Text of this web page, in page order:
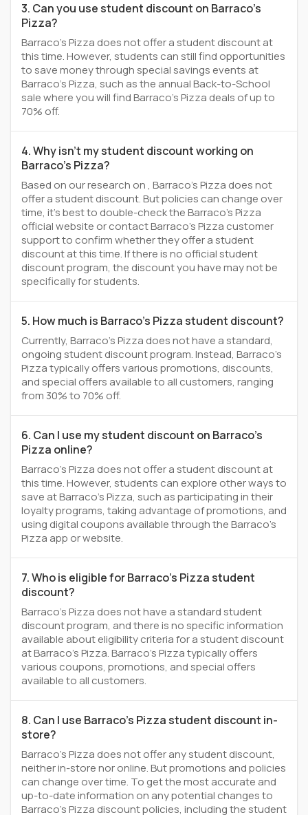
3. Can you use student discount on Barraco's
Pizza?
Barraco's Pizza does not offer a student discount at
this time. However, students can still find opportunities
to save money through special savings events at
Barraco's Pizza, such as the annual Back-to-School
sale where you will find Barraco's Pizza deals of up to
70% off.
4. Why isn't my student discount working on
Barraco's Pizza?
Based on our research on , Barraco's Pizza does not
offer a student discount. But policies can change over
time, it’s best to double-check the Barraco's Pizza
official website or contact Barraco's Pizza customer
support to confirm whether they offer a student
discount at this time. If there is no official student
discount program, the discount you have may not be
specifically for students.
5. How much is Barraco's Pizza student discount?
Currently, Barraco's Pizza does not have a standard,
ongoing student discount program. Instead, Barraco's
Pizza typically offers various promotions, discounts,
and special offers available to all customers, ranging
from 30% to 70% off.
6. Can I use my student discount on Barraco's
Pizza online?
Barraco's Pizza does not offer a student discount at
this time. However, students can explore other ways to
save at Barraco's Pizza, such as participating in their
loyalty programs, taking advantage of promotions, and
using digital coupons available through the Barraco's
Pizza app or website.
7. Who is eligible for Barraco's Pizza student
discount?
Barraco's Pizza does not have a standard student
discount program, and there is no specific information
available about eligibility criteria for a student discount
at Barraco's Pizza. Barraco's Pizza typically offers
various coupons, promotions, and special offers
available to all customers.
8. Can I use Barraco's Pizza student discount in-
store?
Barraco's Pizza does not offer any student discount,
neither in-store nor online. But promotions and policies
can change over time. To get the most accurate and
up-to-date information on any potential changes to
Barraco's Pizza discount policies, including the student
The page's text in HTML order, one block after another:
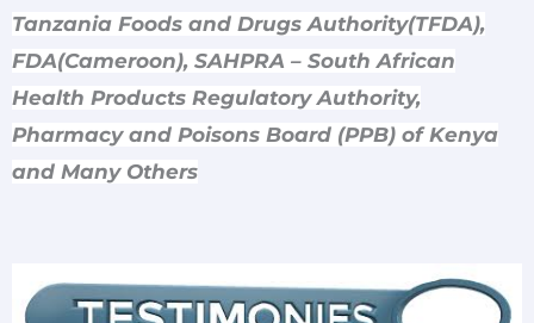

WHAT TO WORK ON. Give again, word for word, every line from the top of the entries above to the line holding "support to confirm", both included. Leave the pictures out.

TASK ANSWER.
Text of this web page, in page order:
3. Can you use student discount on Barraco's
Pizza?
Barraco's Pizza does not offer a student discount at
this time. However, students can still find opportunities
to save money through special savings events at
Barraco's Pizza, such as the annual Back-to-School
sale where you will find Barraco's Pizza deals of up to
70% off.
4. Why isn't my student discount working on
Barraco's Pizza?
Based on our research on , Barraco's Pizza does not
offer a student discount. But policies can change over
time, it’s best to double-check the Barraco's Pizza
official website or contact Barraco's Pizza customer
support to confirm whether they offer a student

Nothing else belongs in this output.